Part of the catacombs is now open to the public so the stout of heart can view the wall of death and stare into the black eyes of the empty skulls. Down in the darkness of the tunnels it is utterly silent save for the drip of oily water falling from the ceilings. The cold and damp hugs your chest, causing you to shiver involuntarily. There is the prevailing sense of the passage of time, the tunnels having borne witness to important events throughout history.
In 1847, the members of the Paris orchestra descended into the gloom to perform a clandestine recital. The author Balzac is said to have escaped his creditors by hiding out in the tunnels. During the Second World War partisans hid in the deep recesses of the caves, and prostitutes chased from the streets conducted their business against the seeping walls.

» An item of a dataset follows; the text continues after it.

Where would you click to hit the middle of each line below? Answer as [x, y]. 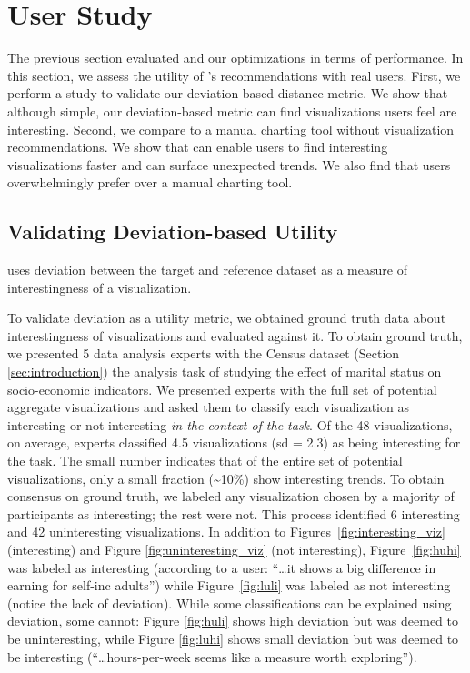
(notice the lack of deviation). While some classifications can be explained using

The catacombs exert a morbid fascination over the citizens of Paris. They have become the haunt of a group of people known as cataphiles. These lovers of the netherworld hunt out secret entrances to the catacombs and explore the miles upon miles of uncharted tunnels. It has been known for the tunnels to swallow these foolhardy explorers and never to spit them out.
In 1961, a young Parisian named Henry discovered a hidden entrance to the catacombs, and along with six of his friends went deep underground to explore the unknown. After walking through the dust of centuries for a couple of hours, the group's lamps and torches suddenly went out. They were plunged into utter darkness knowing there was nothing worse, for when the lights go out it was said the tunnels change and move.
The group huddled together and prayer hard. Suddenly, Henry's torch flickered back on and they heaved a collective sigh of relief. As Henry knew the tunnels better than anyone, the group held hands with Henry leading their way. All the way back to the surface Henry could feel his friend Louis gripping his hand hard. As he approached the entrance, Henry turned to his friends with a whoop of triumph. His whoop turned to a scream of terror when he saw they were not there; only a black shadow which left his hand and drifted back down the tunnel. He never saw his friends again.
A more recent story concerns a female “cataphile” who became separated from her friends while exploring the tunnels. She had seen a light glimmering in the distance and had followed it thinking someone was lost. The light always moved ahead of her, no matter how fast she went. She began to call to her friends for help, but could only hear her own cries echoing back. She ran faster until she eventually came to a dead-end where the most gruesome sight met her eyes. Propped against the wall was a skeleton in ragged clothes wearing modern day trainers. The young girl turned and ran, blind with terror, a dark shadow following her through the twists and turns of the tunnels. She was lucky and managed to find her way out. She was later found huddled in the corner of a café, smeared in blood and dust with a vacant stare in her eyes.
A multitude of angry spirits roam the winding tunnels, seeking someone or something to blame. The catacombs are no respecter of peace, and it would be impossible for these civilians of the past to rest while crushed and crammed, suffocating amongst another's bones. There are no noblemen's bones intermingled with those of peasants and generations of families separated in death as they were not in life.
Many people are gripped by a sharp terror when descending the spiral staircase that leads to the main bone depository. They hear voices and whispers and muffled cries of anguish, maybe the souls of mothers searching through the piles of bones for their infants so cruelly ripped from their arms. Their bones meant to rest together, are now scattered far and wide.
Cameras and camcorders stop working, or if a picture is developed it is usually filled with odd mists and lights. When the clamor of modern day Paris rattling above their heads and the unwelcome arrival of tourists, it is any wonder the generations of deceased wish to vent their indignation.